Work to complete: A single number is needed: how many lines of the data below contain "eucJP".

(Data extracted from a collection)
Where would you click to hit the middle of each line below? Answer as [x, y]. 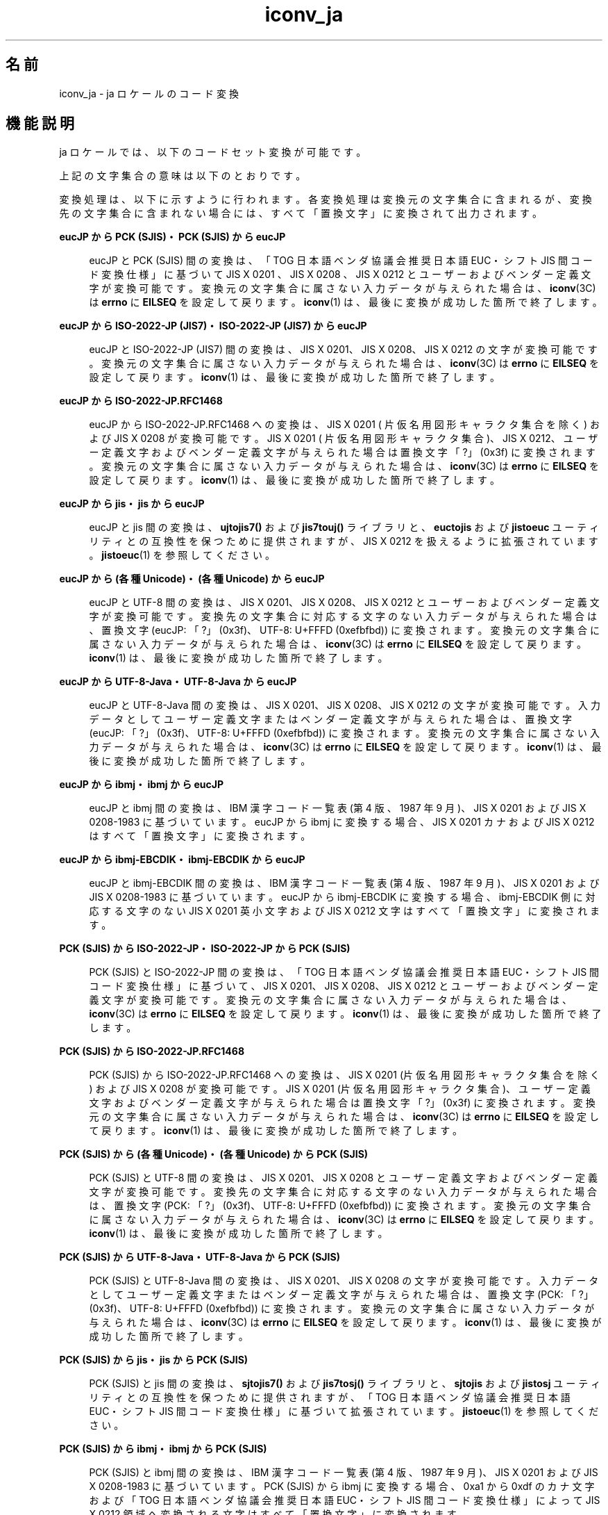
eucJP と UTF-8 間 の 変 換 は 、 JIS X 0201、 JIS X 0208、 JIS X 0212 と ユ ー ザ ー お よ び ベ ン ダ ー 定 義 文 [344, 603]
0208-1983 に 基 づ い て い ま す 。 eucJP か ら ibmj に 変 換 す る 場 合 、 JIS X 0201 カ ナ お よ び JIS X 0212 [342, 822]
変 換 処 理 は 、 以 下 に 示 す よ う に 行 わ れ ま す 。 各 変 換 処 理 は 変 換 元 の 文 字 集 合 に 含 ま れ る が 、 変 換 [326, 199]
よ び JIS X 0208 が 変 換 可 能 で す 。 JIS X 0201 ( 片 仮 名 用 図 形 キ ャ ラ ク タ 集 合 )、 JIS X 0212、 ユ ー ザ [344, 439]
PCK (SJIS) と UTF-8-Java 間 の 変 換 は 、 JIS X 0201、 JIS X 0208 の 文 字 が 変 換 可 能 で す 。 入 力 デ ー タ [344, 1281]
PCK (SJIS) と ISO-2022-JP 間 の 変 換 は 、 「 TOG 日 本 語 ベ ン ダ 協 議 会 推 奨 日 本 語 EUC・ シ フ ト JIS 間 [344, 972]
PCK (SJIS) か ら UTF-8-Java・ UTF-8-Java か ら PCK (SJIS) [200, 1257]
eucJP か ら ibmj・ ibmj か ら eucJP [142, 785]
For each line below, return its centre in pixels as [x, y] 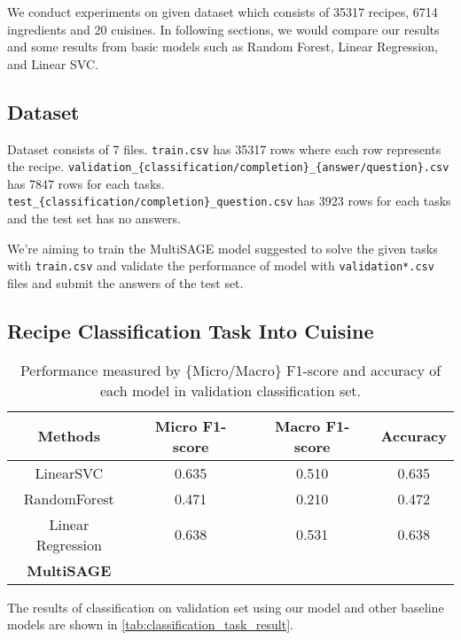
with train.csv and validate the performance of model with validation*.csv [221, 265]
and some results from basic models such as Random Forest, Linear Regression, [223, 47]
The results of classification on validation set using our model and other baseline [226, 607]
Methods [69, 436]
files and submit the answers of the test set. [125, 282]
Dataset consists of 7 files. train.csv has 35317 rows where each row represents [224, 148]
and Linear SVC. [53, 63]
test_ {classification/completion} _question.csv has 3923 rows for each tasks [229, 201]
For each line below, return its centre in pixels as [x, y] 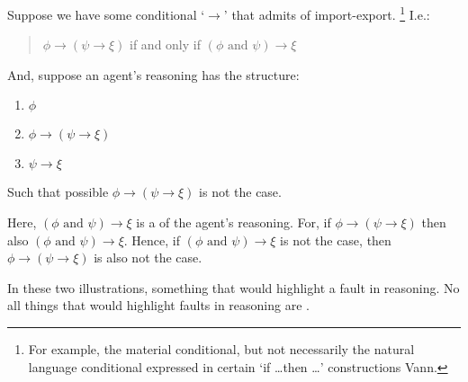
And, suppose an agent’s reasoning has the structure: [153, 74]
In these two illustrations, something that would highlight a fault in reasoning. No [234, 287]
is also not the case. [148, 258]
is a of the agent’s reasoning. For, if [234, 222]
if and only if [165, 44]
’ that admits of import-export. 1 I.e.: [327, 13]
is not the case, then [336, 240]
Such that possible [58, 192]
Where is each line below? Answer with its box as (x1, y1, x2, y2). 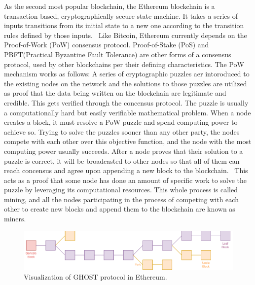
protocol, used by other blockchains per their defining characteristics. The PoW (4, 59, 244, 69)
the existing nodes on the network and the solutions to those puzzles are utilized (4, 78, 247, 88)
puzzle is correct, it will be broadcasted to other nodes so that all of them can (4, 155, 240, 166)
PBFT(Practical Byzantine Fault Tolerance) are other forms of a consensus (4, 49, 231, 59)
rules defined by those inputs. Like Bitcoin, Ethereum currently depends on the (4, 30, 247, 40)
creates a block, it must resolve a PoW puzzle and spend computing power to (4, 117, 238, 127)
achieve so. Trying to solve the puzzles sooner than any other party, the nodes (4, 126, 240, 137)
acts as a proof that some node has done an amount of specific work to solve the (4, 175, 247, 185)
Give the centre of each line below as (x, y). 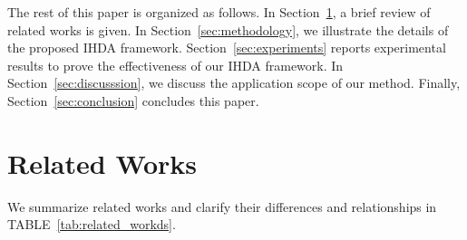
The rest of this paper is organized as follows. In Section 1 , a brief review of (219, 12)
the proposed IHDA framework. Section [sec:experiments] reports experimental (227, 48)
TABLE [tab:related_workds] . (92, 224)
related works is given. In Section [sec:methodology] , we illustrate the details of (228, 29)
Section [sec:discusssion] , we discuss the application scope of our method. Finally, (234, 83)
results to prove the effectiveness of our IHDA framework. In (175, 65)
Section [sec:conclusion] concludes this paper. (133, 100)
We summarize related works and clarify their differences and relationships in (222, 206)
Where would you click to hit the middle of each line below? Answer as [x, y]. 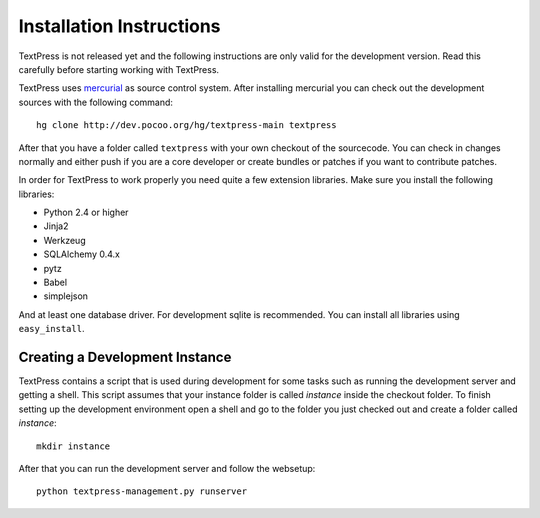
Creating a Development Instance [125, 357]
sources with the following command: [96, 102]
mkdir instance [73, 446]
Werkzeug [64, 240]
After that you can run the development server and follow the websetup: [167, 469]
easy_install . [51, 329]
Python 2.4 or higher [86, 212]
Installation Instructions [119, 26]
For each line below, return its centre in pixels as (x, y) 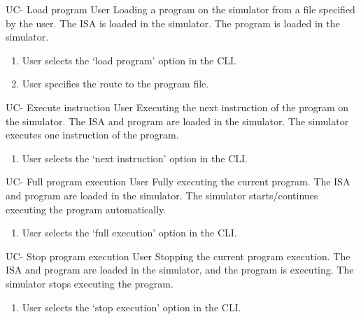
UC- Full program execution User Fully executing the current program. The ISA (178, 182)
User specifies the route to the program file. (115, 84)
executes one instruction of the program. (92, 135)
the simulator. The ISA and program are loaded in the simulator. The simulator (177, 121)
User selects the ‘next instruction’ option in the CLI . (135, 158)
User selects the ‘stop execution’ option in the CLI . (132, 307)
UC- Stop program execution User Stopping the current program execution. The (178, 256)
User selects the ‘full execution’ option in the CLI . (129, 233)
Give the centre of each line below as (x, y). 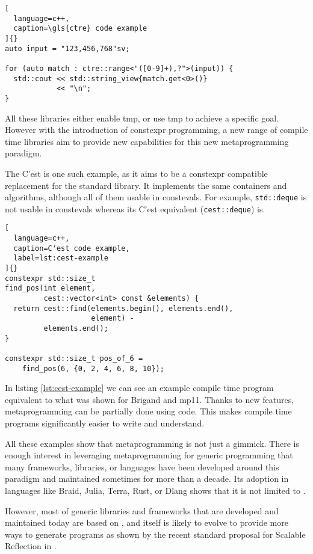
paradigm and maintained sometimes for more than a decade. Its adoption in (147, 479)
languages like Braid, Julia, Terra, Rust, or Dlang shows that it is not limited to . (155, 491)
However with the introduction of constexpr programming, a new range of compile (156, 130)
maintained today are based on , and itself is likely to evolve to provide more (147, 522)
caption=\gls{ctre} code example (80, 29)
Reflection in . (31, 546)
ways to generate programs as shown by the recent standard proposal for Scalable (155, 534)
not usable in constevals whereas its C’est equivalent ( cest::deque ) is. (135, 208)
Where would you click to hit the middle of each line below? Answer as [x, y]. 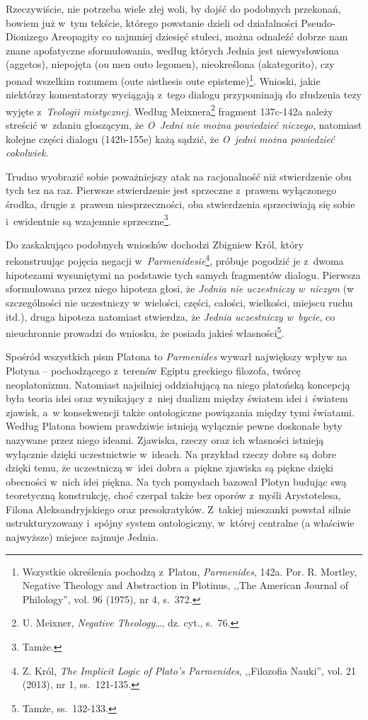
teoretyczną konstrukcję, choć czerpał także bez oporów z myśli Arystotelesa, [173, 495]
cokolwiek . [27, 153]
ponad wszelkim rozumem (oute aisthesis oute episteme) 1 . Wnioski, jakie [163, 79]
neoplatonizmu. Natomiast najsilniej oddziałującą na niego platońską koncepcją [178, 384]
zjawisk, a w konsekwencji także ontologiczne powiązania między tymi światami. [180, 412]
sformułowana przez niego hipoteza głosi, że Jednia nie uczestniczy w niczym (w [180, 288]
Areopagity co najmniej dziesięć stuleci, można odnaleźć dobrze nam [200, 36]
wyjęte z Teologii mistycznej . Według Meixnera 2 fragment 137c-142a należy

Solved exercise: 3